En matière de stockage de fichiers informatiques de données personnelles, une déclaration à la CNIL doit être effectuée, et un droit d’accès des personnes y figurant organisé.
En filigrane de ces propos est apparue la notion d’autorisation de l’usage de l’image d’une personne, qui est le principe fondateur du droit de l’image.
Le droit de l’image est très proche du droit à l’image en ce qu’il suppose, pour tout usage d’une image, l’autorisation de l’auteur. Ainsi, le droit à l’image est aussi régi par le Code de la Propriété intellectuelle, qui s’attache à définir les garanties offertes aux œuvres et à leurs auteurs.
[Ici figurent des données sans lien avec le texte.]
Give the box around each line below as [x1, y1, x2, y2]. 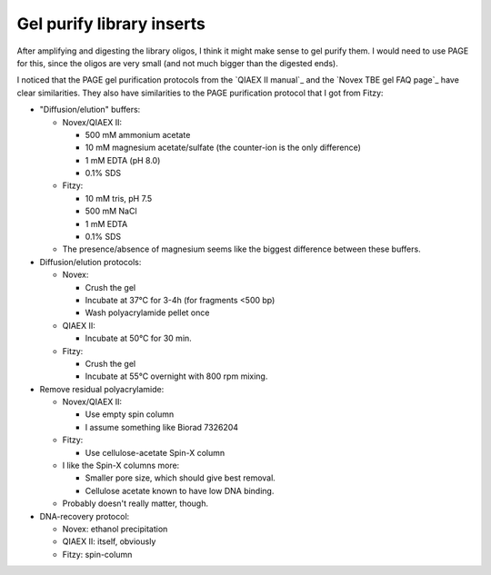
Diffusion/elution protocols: [39, 256, 142, 267]
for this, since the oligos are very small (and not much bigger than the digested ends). [16, 57, 338, 68]
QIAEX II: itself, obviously [62, 536, 156, 547]
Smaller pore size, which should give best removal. [85, 472, 276, 483]
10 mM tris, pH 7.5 [85, 193, 153, 203]
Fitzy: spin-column [62, 549, 133, 560]
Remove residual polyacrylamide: [39, 383, 165, 394]
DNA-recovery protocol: [39, 511, 130, 521]
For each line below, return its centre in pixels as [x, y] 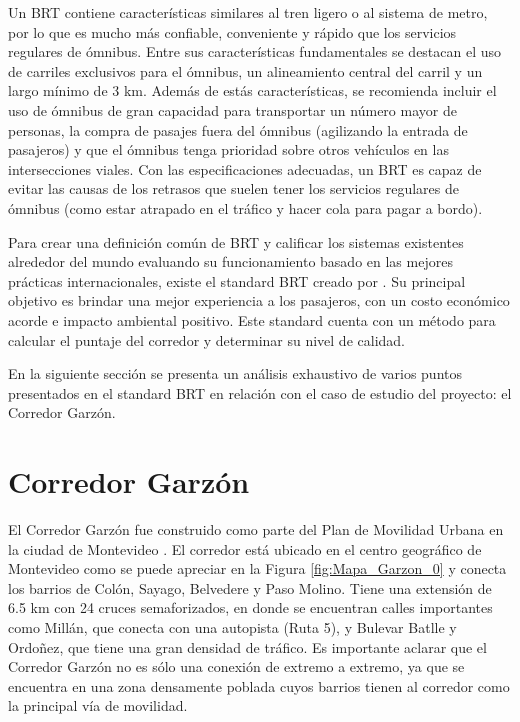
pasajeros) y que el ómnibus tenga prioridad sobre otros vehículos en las [228, 149]
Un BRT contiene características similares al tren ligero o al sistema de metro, [248, 12]
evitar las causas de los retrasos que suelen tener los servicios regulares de [233, 188]
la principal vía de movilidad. [98, 705]
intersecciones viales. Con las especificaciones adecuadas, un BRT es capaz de [245, 168]
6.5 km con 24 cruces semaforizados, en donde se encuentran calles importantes [250, 607]
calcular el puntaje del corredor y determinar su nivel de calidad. [206, 339]
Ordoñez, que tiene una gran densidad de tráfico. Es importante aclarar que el [247, 646]
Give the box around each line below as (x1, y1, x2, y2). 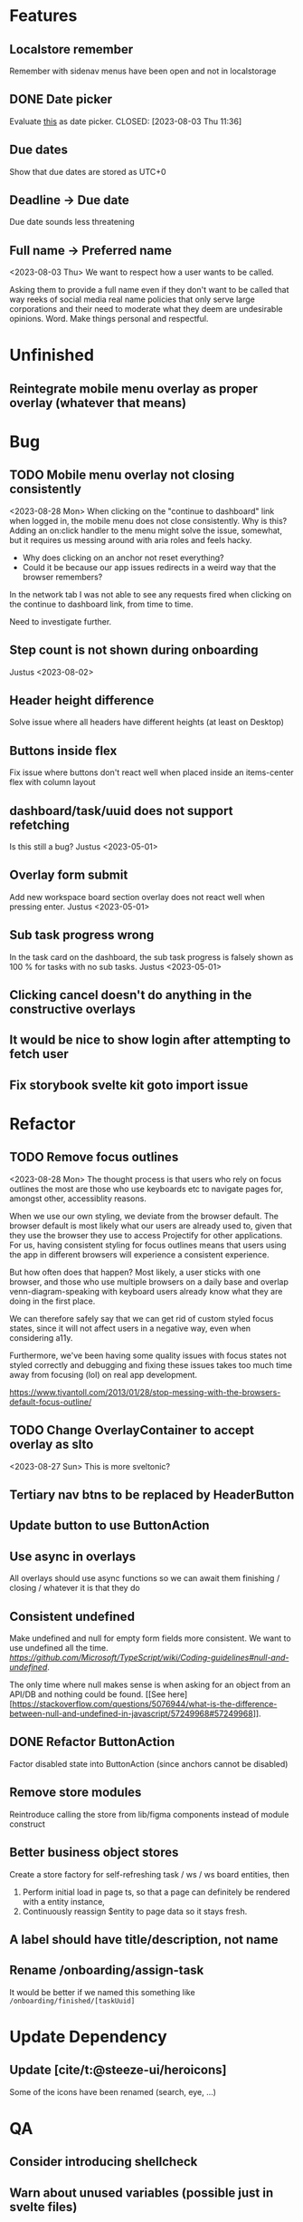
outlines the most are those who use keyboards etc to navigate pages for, (9, 1183, 283, 1194)
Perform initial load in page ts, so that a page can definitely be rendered (22, 1887, 291, 1897)
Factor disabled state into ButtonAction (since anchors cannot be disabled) (9, 1758, 289, 1769)
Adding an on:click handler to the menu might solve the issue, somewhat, (9, 525, 283, 536)
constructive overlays (9, 1002, 136, 1017)
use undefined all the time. (9, 1643, 109, 1654)
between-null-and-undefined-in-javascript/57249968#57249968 (9, 1708, 253, 1719)
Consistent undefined (9, 1608, 136, 1624)
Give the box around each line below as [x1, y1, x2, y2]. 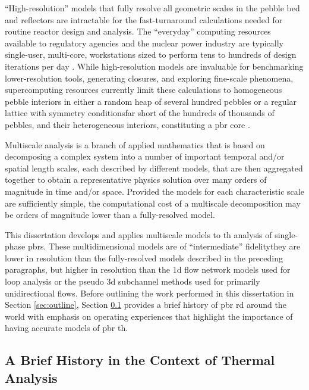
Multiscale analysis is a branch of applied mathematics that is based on [5, 138, 265, 151]
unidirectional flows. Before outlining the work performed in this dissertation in [5, 286, 294, 299]
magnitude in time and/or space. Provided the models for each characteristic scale [5, 185, 304, 197]
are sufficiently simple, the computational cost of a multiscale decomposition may [5, 196, 301, 209]
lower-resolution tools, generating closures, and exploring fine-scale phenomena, [5, 71, 294, 84]
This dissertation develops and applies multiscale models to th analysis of [5, 228, 272, 241]
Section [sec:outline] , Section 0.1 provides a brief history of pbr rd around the [5, 298, 286, 311]
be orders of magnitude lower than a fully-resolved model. [5, 208, 215, 221]
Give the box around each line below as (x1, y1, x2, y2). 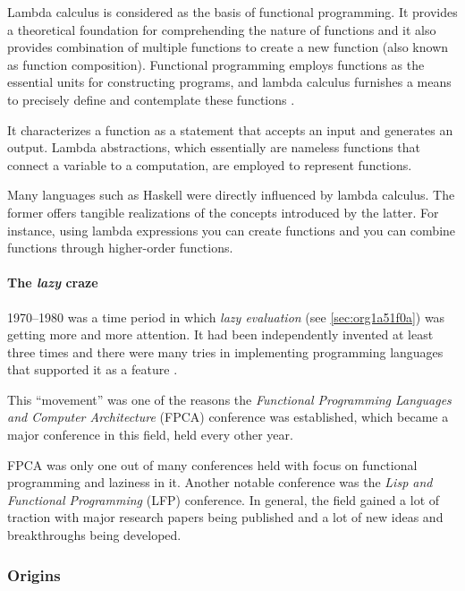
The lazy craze (7, 273, 98, 292)
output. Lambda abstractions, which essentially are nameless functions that (7, 138, 421, 157)
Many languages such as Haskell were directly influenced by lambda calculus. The (7, 185, 455, 204)
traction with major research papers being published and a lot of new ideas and (7, 508, 444, 527)
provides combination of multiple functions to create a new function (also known (7, 38, 449, 56)
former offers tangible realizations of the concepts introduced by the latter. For (7, 202, 439, 221)
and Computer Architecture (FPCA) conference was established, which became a (7, 407, 449, 426)
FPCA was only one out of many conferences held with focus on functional (7, 455, 418, 474)
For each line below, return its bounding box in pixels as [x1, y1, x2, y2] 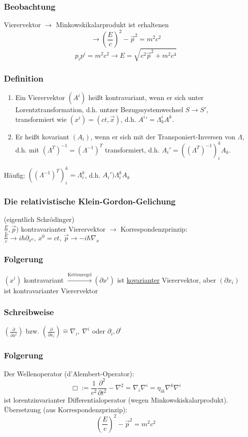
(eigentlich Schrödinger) [4, 214, 75, 224]
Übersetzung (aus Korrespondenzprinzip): [4, 404, 127, 414]
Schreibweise [4, 306, 54, 318]
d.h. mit [15, 144, 39, 154]
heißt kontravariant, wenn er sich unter [88, 92, 204, 102]
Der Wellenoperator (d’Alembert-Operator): [4, 368, 134, 378]
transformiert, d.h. [105, 144, 160, 154]
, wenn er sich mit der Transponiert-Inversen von [90, 131, 235, 141]
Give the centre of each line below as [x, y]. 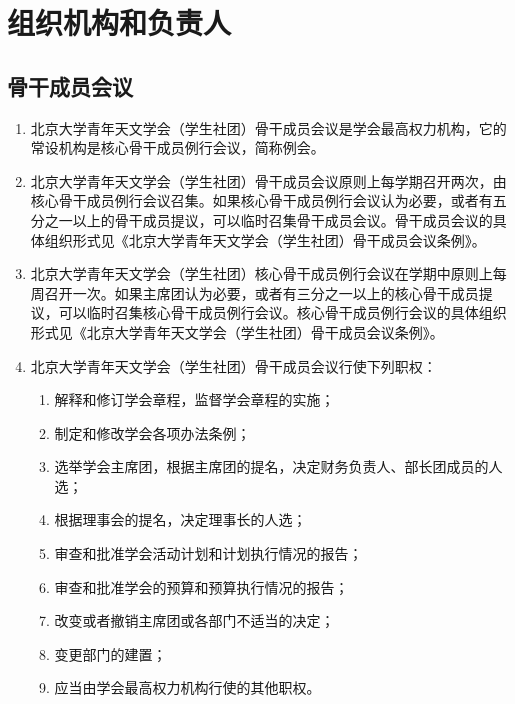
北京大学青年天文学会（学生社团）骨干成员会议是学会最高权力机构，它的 [268, 127]
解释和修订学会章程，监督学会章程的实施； [194, 399]
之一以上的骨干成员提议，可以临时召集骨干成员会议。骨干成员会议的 [268, 219]
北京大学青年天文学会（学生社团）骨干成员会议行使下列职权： [233, 365]
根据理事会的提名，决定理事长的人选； [180, 519]
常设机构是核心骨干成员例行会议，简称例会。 [177, 147]
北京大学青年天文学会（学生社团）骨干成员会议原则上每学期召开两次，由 [268, 180]
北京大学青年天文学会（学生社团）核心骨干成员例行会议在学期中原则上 [261, 273]
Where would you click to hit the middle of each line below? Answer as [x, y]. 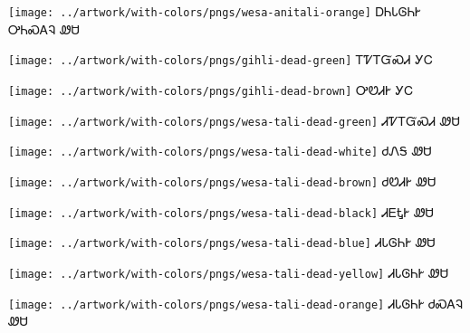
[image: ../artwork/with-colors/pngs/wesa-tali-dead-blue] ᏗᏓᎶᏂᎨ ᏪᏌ [222, 242]
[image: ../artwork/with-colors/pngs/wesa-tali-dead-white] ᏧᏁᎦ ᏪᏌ [220, 151]
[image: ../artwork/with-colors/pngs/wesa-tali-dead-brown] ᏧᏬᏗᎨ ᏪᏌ [222, 181]
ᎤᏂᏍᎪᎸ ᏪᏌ [44, 29]
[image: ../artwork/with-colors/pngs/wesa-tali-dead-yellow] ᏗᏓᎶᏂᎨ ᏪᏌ [229, 272]
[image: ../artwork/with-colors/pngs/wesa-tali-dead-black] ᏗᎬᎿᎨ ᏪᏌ [221, 211]
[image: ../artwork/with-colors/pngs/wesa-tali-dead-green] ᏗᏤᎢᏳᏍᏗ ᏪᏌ [234, 120]
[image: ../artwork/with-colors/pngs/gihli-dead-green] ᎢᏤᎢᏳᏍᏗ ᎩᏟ [221, 59]
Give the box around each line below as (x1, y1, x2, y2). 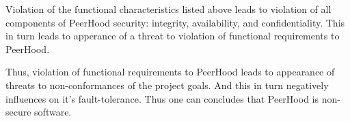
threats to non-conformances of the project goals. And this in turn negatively (5, 77, 329, 92)
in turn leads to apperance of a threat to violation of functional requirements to (5, 29, 340, 43)
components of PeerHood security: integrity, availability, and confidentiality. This (5, 15, 345, 29)
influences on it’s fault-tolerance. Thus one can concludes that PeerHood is (5, 91, 319, 105)
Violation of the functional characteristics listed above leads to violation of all (5, 2, 332, 16)
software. (34, 105, 72, 119)
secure (5, 105, 31, 119)
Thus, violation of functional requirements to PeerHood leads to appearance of (5, 65, 335, 79)
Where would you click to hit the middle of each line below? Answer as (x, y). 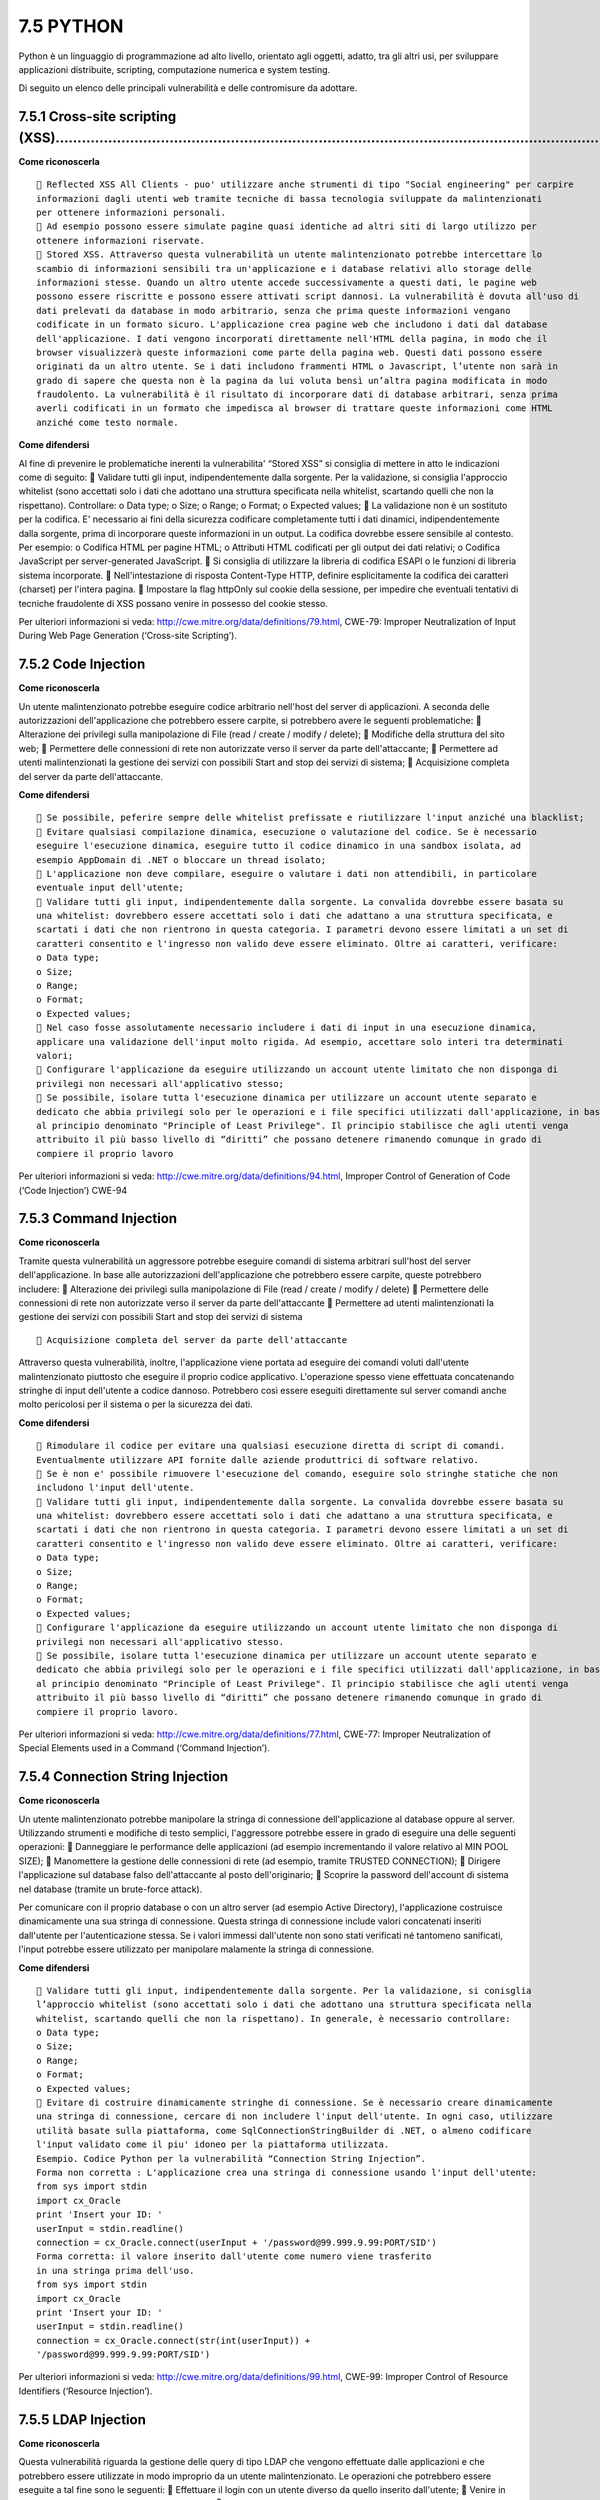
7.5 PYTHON (71, 26)
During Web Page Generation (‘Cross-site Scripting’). (127, 636)
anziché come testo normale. (107, 422)
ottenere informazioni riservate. (120, 240)
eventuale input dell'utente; (110, 888)
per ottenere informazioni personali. (131, 212)
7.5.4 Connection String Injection (123, 1776)
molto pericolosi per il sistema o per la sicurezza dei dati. (136, 1404)
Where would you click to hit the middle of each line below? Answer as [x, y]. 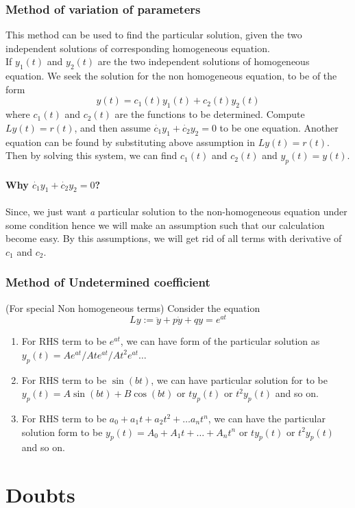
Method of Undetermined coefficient [108, 282]
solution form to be [62, 432]
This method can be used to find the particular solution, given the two [154, 35]
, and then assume [112, 127]
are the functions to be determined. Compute [210, 114]
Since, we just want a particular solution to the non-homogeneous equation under [176, 211]
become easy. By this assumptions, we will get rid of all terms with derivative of [174, 238]
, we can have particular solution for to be [239, 379]
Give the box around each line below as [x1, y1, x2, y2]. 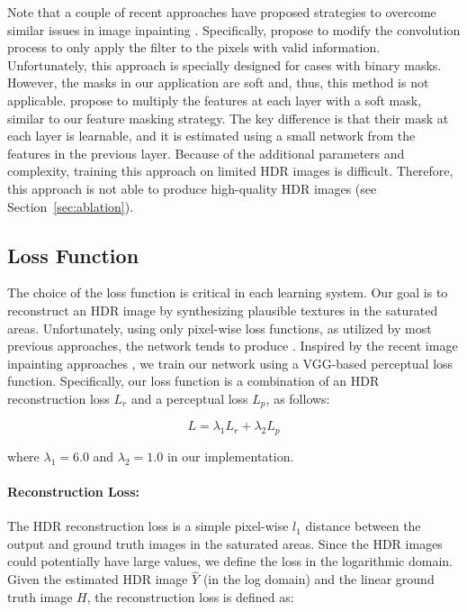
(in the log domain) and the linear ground [202, 570, 435, 589]
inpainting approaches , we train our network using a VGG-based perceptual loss [7, 353, 454, 372]
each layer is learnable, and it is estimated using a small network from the [7, 126, 416, 145]
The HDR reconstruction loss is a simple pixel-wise [7, 516, 289, 535]
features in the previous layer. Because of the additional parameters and [7, 143, 405, 162]
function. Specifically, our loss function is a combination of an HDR [7, 371, 380, 390]
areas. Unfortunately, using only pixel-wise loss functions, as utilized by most [7, 318, 432, 337]
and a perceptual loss [130, 388, 248, 407]
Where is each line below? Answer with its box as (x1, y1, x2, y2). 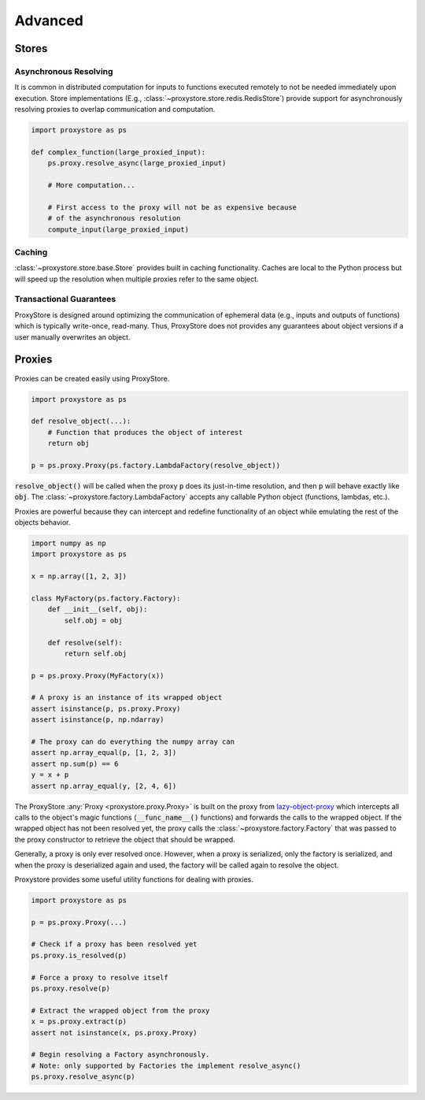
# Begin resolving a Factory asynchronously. (31, 1050, 210, 1059)
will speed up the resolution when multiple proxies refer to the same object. (14, 274, 259, 284)
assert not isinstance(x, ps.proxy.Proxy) (31, 1028, 198, 1037)
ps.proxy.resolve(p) (31, 984, 110, 993)
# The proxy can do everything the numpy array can (31, 738, 235, 746)
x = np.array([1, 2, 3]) (31, 572, 128, 581)
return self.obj (64, 648, 128, 658)
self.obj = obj (64, 615, 124, 625)

Loin d’être antinomique, le droit à l’image et le droit de l’image sont étroitement liés par des règles complémentaires.
Avant d’engager le propos, il convient de définir la notion d’œuvre au sens du Code de la Propriété intellectuelle et artistique, l’image, quelle qu’elle soit, étant considérée d’un point de vue juridique comme une œuvre.
Au terme de l’article L 112-1 du Code de la propriété intellectuelle, une œuvre est une création originale qui reflète la personnalité de son auteur, une activité créatrice propre. Peu importe donc la qualité de l’œuvre, sa forme, pourvu qu’elle soit représentative de l’essence de l’auteur, celle-ci pouvant être entendue de manière très large. L’œuvre peut être une œuvre littéraire, graphique, musicale, une image, une photographie, un article de presse, un logo, un logiciel, une documentation technique, un écrit scientifique, un cours, une publicité, une œuvre architecturale…
L’œuvre peut être une création individuelle ou résulter de contributions de plusieurs auteurs :
de collaboration : plusieurs personnes physiques concourent à son élaboration ;
composite : œuvre à laquelle est incorporée une œuvre préexistante ;
collective : réalisée sous le nom d’une personne morale ou physique par divers
auteurs sans qu’il soit possible d’attribuer à chacun d’eux un droit distinct
sur l’ensemble réalisé.
Le droit d’auteur est défini par l’article L 111-1 du Code de la Propriété intellectuelle. C’est un droit de propriété composé d’attributs d’ordre intellectuel et moral et d’ordre patrimonial, sans qu’aucune hiérarchie n’existe entre ces deux ordres. De là découlent un certain nombre de caractéristiques qui protègent fortement l’auteur et son œuvre.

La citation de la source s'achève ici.